FACULDADE DE DIREITO
Cyro de Mattos

Da Universidade Federal da Bahia. Gloriosa Faculdade de Direito, como eram comum alguns universitários dizerem, voz cheia de expressão feliz que o rosto deixava transparecer. No percurso que eu fiz na Faculdade de Direito, de 1958 a 1962, recordo a maneira de ser dos mestres nas aulas, a regularidade, a precisão e a ordem daqueles homens de vasto saber.
Diante de mim, nesse instante, a paixão de Adalício Nogueira pelo Direito Romano. A exposição exemplar que Nelson Sampaio fazia sobre a desumanização da Política ao longo dos séculos. A visão ampla e moderna de Machado Neto em torno da consideração do Direito concebido como norma de Kelsen, o jurista austríaco. A graça do professor Machadinho, o tetracatedrático, baixinho e gordo. Dizia em voz sonante, antes de iniciar a aula, que os alunos ficassem mais  que atentos, com os seus ensinamentos as paredes iriam tremer.
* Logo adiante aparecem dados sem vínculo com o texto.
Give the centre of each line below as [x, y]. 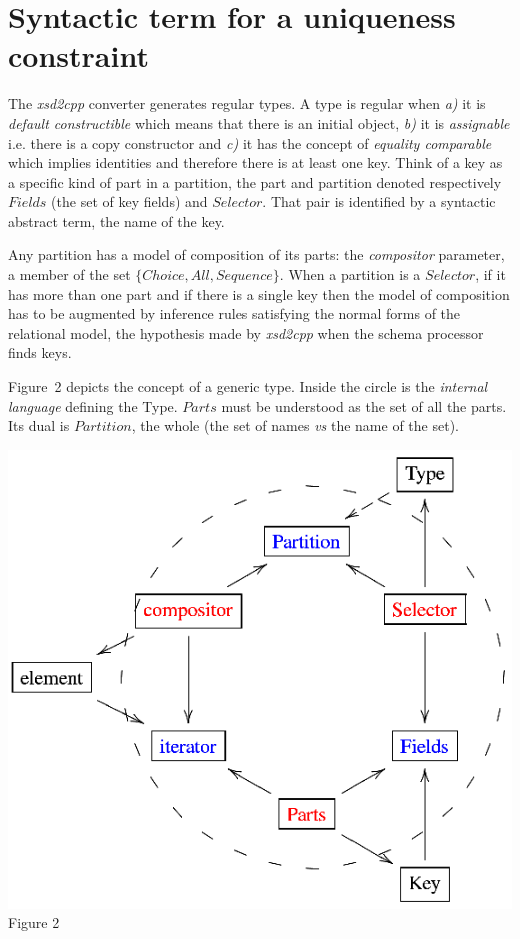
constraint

Lembro a eloquência de Josafá Marinho em suas lições de Direito Constitucional, a maneira encantatória das aulas de Direito Penal,  ministradas por Aloysio de Carvalho Filho, substituído  depois pela veemência de Raul Chaves. A eficiência de Elson Gottschalk para demonstrar o lado pragmático do Direito do Trabalho. O jeito elegante, a dicção objetiva, o poder de síntese e densidade com que o mestre Orlando Gomes transmitia,  sem esforço, as aulas admiráveis de Direito Civil.
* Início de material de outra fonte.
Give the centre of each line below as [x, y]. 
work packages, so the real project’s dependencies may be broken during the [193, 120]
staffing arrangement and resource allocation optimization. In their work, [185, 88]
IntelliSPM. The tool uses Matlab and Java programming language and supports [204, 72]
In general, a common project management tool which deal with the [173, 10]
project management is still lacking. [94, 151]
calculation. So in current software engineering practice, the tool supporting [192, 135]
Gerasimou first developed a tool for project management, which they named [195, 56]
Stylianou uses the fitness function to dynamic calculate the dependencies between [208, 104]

Com esse e outros mestres, a razão do moço que veio do interior logo tomou conhecimento que o Direito é uma das maiores conquistas do ser humano neste planeta. Sem essa hora não existe o homem real, mas o regresso na escala biológica. Não há coexistência, a paz, meta maior de todos nós  nesse tão difícil gesto de viver.
Faculdade de Direito de minha adolescência. Dos jovens de ontem, residentes na Capital ou vindos do interior, alguns deles bem nascidos. A minha turma da Faculdade de Direito era também a de Antônio Luís Calmon Teixeira, o civilista, Marcelo Gomes, o empresário, Adalberto Carvalho, o cracão de bola, João Berbert, o cientista social, Dylson Dórea, de notável memória, o jurista, Artur Caria, o juiz, Raul Ferraz, o deputado, Lucy Lopes Moreira, a desembargadora, Ildásio Tavares, o poeta, João Ubaldo Ribeiro, o romancista, e Edvaldo Brito, o orador.
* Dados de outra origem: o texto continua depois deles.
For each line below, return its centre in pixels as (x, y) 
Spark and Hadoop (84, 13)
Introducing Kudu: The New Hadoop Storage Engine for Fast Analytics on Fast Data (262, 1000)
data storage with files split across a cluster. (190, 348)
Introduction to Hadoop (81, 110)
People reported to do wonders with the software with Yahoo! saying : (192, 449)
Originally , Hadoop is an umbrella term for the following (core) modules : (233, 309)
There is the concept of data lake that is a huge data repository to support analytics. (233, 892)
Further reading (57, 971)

No rigor de atitude que comanda, o tempo passa e não perdoa. Sabe todos os caminhos, a claridade do dia e  a escuridão  da noite. Deixa-me sem resposta, se pergunto por essas  vozes, risos, expectativas, desafios, emoções que passam por meus olhos agora como sombra de uma paisagem precária. Por que tão depressa lá se foram esses gestos na curva da estrada? Ninguém pode me dizer algo sobre esse instante em que só tenho ouvido para escutar o rumor daquelas vozes.
Ninguém decifra como dói saber que a recordação de certas imagens nada mais é do que saudade de certos instantes. E as pessoas, objetos, bichos, ruas são fugidios. Como os dias, semanas e meses. Infelizmente.